Cooking well for one or two is a values change, a mindset change, a shopping change. And you need to develop some skills to do it well.

Technique, James Peterson's Essentials of Cooking is a decent start. I think it lacks some detail in knife skills, but that's a hard thing to teach in a book. Watch some youtube videos on chef knife technique. Martin Yan, Jacques Pepin are good knife users. Watch their hands and fingers when cutting.   You should probably refer back to Essentials of Cooking every 3-4 months for a year as quite a bit of what he is saying what click in your mind until you've had some practical experience trying it out.

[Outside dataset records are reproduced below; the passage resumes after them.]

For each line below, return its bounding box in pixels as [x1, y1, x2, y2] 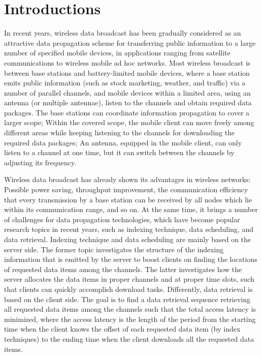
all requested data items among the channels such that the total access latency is [4, 304, 256, 314]
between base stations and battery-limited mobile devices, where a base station [4, 67, 250, 78]
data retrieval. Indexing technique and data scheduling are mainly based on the [4, 234, 251, 244]
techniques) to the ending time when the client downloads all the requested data [4, 333, 254, 344]
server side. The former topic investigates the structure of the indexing [4, 244, 224, 254]
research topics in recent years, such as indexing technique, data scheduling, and [4, 224, 253, 234]
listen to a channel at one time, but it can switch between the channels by [4, 147, 235, 158]
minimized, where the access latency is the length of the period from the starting [4, 313, 256, 324]
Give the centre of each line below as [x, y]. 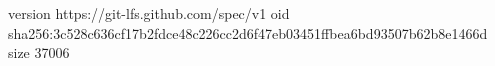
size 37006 [39, 52]
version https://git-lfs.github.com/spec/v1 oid [149, 13]
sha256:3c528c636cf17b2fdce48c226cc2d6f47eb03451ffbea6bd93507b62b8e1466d [248, 32]
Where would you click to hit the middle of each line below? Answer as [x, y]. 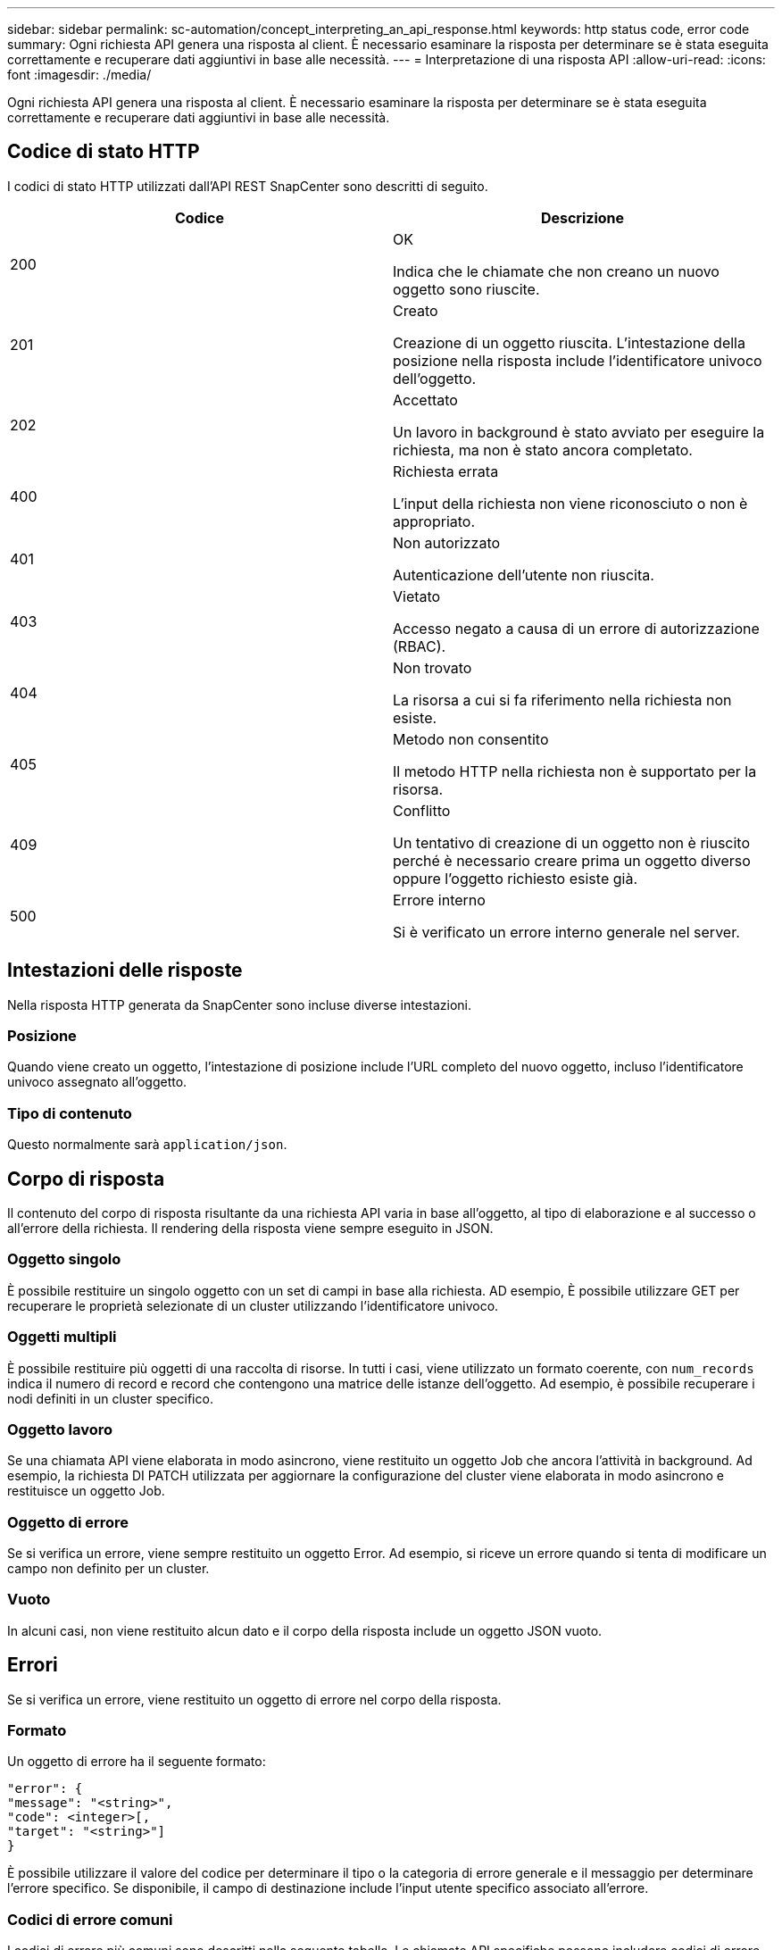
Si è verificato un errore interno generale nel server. [566, 932]
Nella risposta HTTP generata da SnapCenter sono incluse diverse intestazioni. [239, 1004]
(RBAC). [420, 646]
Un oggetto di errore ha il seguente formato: [137, 1762]
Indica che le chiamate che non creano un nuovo [556, 271]
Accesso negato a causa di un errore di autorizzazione [576, 628]
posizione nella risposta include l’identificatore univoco [578, 360]
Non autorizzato [447, 542]
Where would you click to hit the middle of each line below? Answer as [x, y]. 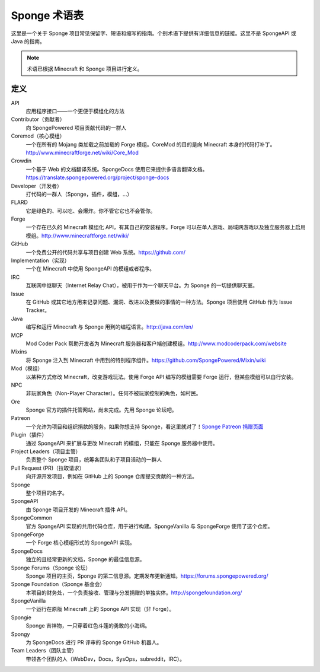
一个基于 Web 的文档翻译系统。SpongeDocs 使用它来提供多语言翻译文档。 [117, 169]
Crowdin [21, 161]
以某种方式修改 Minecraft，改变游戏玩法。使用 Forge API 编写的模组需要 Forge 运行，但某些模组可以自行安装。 [161, 377]
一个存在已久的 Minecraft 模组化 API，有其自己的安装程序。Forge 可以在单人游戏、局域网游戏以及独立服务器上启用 [166, 227]
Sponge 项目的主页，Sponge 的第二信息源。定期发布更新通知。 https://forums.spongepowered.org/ [147, 576]
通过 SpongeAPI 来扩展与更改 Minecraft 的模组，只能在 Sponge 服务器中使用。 [122, 443]
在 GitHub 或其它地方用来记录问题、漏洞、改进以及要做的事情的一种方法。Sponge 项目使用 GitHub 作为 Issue [159, 302]
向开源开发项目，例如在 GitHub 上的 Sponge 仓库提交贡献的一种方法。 [112, 476]
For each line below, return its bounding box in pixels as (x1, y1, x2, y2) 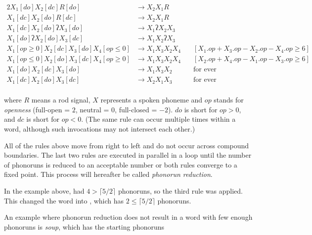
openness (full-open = (4, 104, 70, 114)
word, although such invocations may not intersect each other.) (4, 124, 195, 134)
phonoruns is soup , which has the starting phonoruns (4, 221, 165, 232)
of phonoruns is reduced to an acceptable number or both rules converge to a (4, 159, 237, 169)
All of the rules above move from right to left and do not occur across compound (4, 140, 249, 150)
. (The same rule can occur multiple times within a (81, 114, 236, 124)
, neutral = (75, 104, 109, 114)
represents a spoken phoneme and (100, 95, 203, 105)
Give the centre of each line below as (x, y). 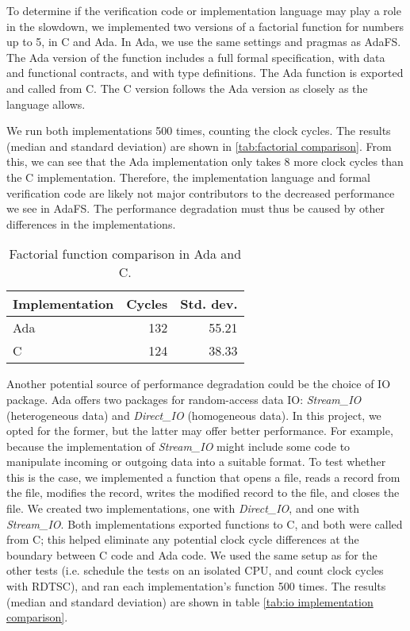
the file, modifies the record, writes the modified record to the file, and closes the (203, 492)
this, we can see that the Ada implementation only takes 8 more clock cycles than (205, 162)
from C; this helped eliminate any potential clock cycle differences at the (183, 539)
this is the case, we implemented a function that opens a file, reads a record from (203, 477)
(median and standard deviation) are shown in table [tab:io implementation (190, 601)
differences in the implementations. (91, 223)
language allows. (46, 104)
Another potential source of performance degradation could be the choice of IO (199, 384)
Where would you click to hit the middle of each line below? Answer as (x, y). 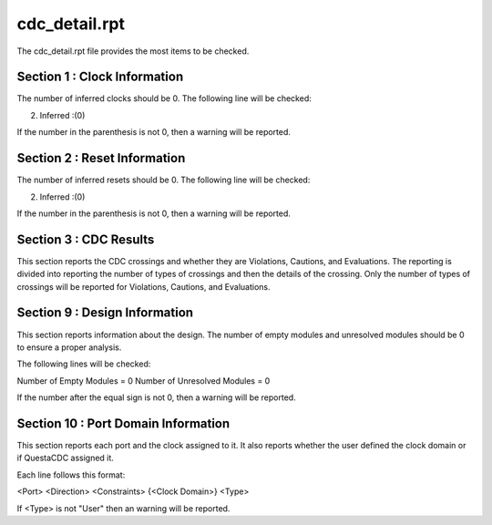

You might also benefit from something like How to Cook Without a Book. Disclaimer--I wasn't really impressed with this, it didn't deliver what I was looking for from it. I was the wrong audience though.  What it does do is teach some simple things with a couple of variations that you can memorize fairly easily.  As an analogy, rather than learning to play the piano, this is like learning 15-20 songs with a couple of twists you can apply to each song. As a cook and diner, I enjoy knowing more than this and being able to improvise myself. But it might be good for you.
Joined Jun 14, 2002
KYH- Pretty much the reason I suggested the Bittman book.

I haven't seen that particular James Peterson book, but if it's anything like Sauces or Soups, it's got my thumbs up.
Joined Feb 1, 2007
Generally, the low ingredient count cookbooks rely on pre-processed ingredients to make up the shortfall in ingredient count.

Or they cheat by not considering certain products as ingredients. F'rinstance, one of the loudest proponents of five-ingredient cooking excludes salt, pepper, water, and sometimes oil from the count. Well gee! That brings us up to nine ingredients. And she counts different forms of an ingredient as one. Example: Orange zest and orange juice are different ingredients, except when they're used in the same recipe, in which case they count as only one.

My real problem with those low-ingredient-count people is their implying that few ingredients are automatically simpler, which simply is not the case. Take my seafood lollipops recipe. It only uses 9 ingredients (I count salt and pepper as ingredients, though). But it involves prepping different seafoods, separating eggs, pureeing, poaching, and deep frying among other steps. Hardly a simple dish. On the other hand, I have recipes using 12, 13, 15 ingredients that whip together in about ten minutes using one pot.

The complexity of prepping and assembling is what determines whether a recipe is simple or not, not the number of ingredients per se.
Joined Oct 15, 2012
Hugh Fearnley-Whittingstall's latest book, "Three Good Things". All about making the best (and healthiest) of a small number of ingredients...
Joined Jan 30, 2012
While I firmly believe the original poster is long long gone... 1 post in the last year and a half... I'll add the following for those that find this thread via a search.

Alton Brown - I'm just here for the food - basic level with the who/why things work and well tested recipes.
Joined Jan 16, 2013
If you like New Orleans food try out After the Roux: New Orleans Cooking Made Easy. It's a step-by-step cookbook that anyone can follow and the results are great.